**ACTIVITY**. In the data, find the word "прочтения" and copy out every line that has it.

**RECORDS SHOWN**.
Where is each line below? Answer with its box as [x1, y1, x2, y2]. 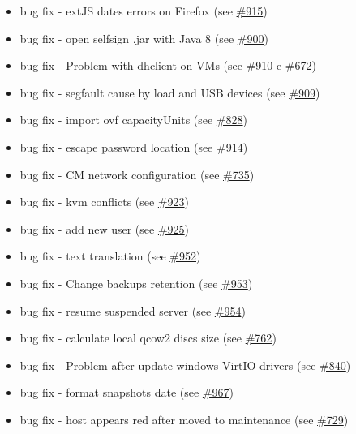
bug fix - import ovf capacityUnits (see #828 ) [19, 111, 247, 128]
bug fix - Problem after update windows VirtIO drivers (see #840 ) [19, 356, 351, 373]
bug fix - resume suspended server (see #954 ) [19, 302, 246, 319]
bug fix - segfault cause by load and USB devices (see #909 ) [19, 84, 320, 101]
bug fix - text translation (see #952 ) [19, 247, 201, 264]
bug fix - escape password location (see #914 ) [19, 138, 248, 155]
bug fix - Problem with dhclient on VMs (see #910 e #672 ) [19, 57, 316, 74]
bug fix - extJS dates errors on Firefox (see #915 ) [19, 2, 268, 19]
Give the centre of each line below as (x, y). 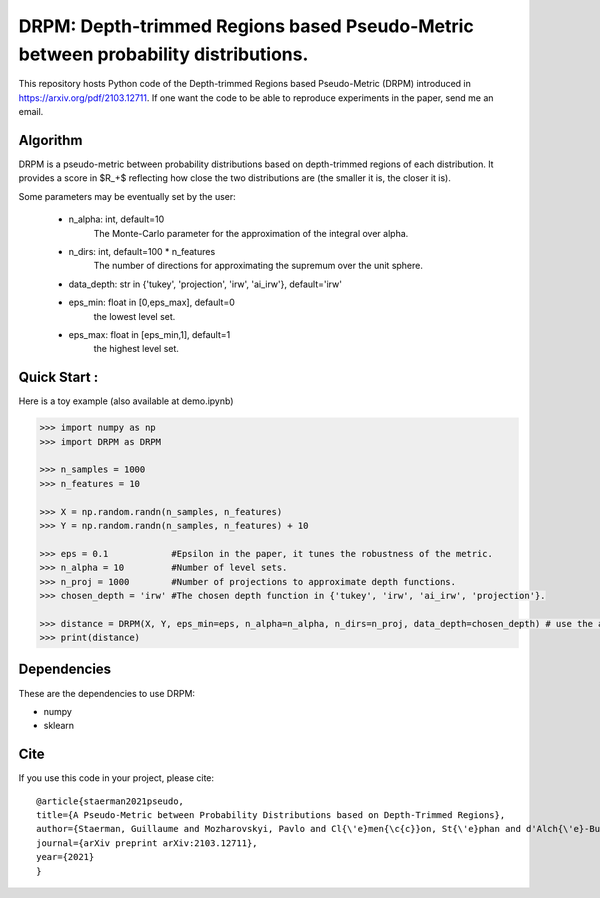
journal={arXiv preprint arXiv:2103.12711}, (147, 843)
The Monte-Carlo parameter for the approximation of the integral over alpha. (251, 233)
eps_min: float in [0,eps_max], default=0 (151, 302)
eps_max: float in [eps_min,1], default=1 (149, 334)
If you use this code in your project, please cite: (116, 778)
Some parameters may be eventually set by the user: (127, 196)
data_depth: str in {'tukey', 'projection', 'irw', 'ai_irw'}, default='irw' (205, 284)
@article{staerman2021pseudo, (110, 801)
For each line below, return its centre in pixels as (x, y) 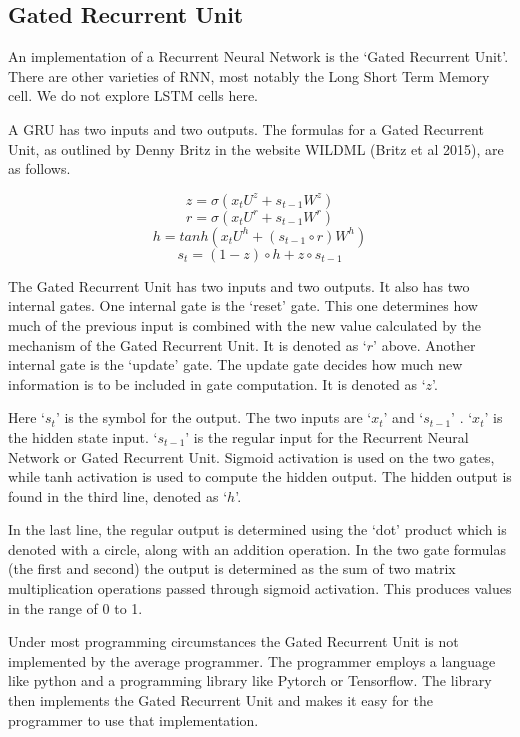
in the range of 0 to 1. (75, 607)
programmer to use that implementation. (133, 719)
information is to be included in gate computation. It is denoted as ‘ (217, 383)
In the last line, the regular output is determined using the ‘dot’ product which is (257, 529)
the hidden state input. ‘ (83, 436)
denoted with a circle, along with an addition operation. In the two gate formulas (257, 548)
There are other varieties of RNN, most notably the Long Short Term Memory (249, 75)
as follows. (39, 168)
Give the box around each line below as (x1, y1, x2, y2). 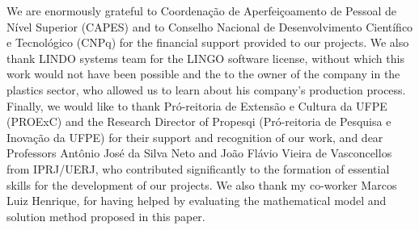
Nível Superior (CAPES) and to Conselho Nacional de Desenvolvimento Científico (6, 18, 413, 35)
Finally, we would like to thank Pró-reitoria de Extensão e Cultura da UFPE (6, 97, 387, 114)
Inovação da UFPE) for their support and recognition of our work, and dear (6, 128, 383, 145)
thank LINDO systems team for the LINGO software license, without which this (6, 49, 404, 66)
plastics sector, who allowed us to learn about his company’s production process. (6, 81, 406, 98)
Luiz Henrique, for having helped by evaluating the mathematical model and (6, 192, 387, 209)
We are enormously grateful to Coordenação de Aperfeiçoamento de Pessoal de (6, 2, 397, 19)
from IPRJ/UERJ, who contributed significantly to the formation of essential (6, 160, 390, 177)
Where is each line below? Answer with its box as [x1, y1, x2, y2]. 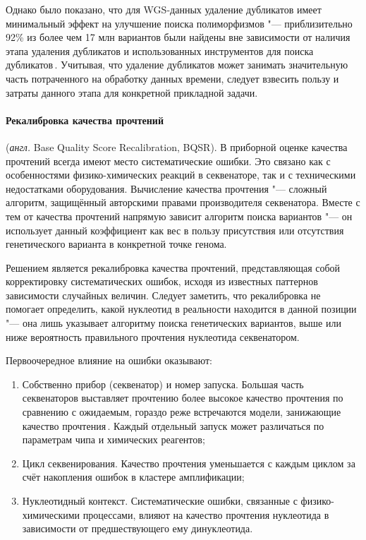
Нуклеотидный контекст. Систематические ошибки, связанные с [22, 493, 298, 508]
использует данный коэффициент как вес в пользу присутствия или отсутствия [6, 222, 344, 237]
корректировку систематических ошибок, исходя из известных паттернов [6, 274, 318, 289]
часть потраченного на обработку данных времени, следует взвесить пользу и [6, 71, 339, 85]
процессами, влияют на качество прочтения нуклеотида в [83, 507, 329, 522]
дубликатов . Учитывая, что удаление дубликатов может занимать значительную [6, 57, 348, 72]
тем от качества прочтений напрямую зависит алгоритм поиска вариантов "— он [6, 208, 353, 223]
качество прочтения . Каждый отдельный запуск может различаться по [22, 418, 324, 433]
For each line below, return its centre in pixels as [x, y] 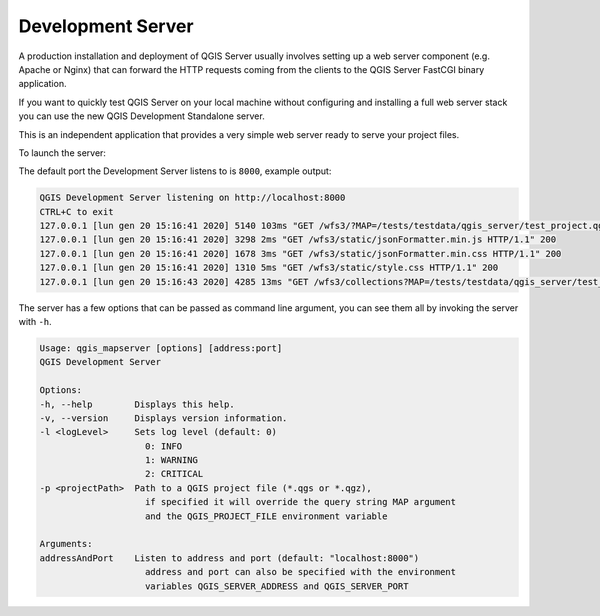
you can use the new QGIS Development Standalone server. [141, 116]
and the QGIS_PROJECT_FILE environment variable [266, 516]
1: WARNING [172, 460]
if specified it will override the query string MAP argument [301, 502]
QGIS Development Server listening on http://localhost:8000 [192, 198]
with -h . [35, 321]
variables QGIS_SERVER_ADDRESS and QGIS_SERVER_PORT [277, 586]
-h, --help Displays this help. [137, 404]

**EXERCISE RESPONSE**.
процессами, влияют на качество прочтения нуклеотида в [83, 507, 329, 522]
качество прочтения . Каждый отдельный запуск может различаться по [22, 418, 324, 433]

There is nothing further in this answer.